Cecilia jammerte dramatisch und verstärkte ihren Griff.
„Na gut, na gut“, gab Rachel schließlich nach.
„Es ist, weil … er anders ist.“
Cecilia wurde sofort munter. „Wie anders?“
Rachel atmete aus und spannte ihre Schultern leicht an.
„Ich wollte einfach nicht mit Lucifer gehen, okay?“, sagte sie defensiv und verschränkte die Arme.
Cecilias Augen leuchteten.
„Aha“, kicherte sie, sichtlich erfreut. „Also benutzt die Heilige Arthur.“
Rachels Miene verdüsterte sich sofort.
„Cecilia.“
Ihre Stimme war leise, ihr Blick scharf. „Ich benutze ihn nicht.“
Cecilia winkte abweisend mit der Hand und wurde plötzlich ernst.
„Nein, ich verstehe schon, keine Sorge.“
Sie neigte leicht den Kopf und ließ ihren Blick zur Seite schweifen.
„Lucifer ist eben so ein verrückter Bastard.“
Rachel blinzelte.

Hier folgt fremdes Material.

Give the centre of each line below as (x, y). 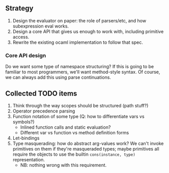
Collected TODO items (41, 93)
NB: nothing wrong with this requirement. (63, 165)
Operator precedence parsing (44, 111)
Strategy (19, 8)
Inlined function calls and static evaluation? (65, 127)
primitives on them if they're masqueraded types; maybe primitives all (86, 149)
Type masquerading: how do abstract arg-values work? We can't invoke (88, 143)
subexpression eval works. (41, 26)
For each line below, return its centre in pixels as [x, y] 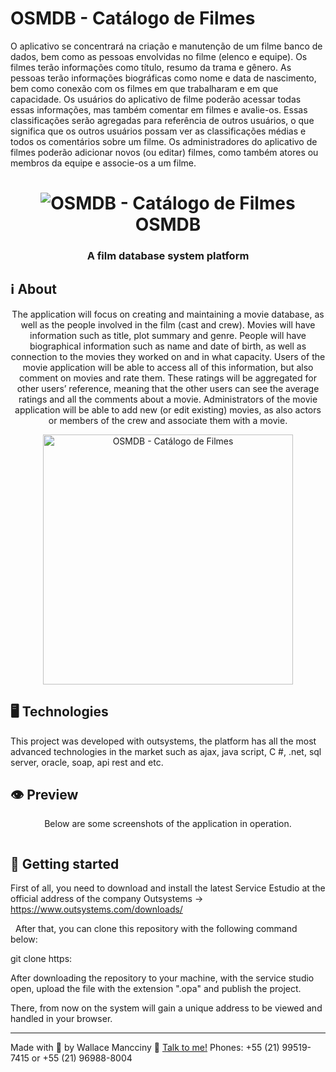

Dann blinzelte sie noch einmal.
„Das sagst du.“
Cecilia bemerkte ihren Gesichtsausdruck und grinste. „Verrückt auf eine ganz andere Art.“
Rachel kniff die Augen zusammen.
„Na ja, wie auch immer“, fuhr Cecilia fort, jetzt zu lässig, zu geschmeidig, als würde sie das Gespräch genau dorthin lenken, wo sie es haben wollte.
„Du magst ihn also nicht wirklich, oder?“ sagte Cecilia und beobachtete sie aufmerksam. „Abgesehen von deinem dummen, gütigen Herzen.“
Rachel runzelte leicht die Stirn.
„Warum sagst du das?“
Cecilia antwortete nicht sofort.
Stattdessen verschränkte sie die Hände hinter dem Rücken und lächelte, während ihre purpurroten Augen etwas Unlesbares funkelten.
Rachel spürte, wie ihr ein kalter Schauer über den Rücken lief.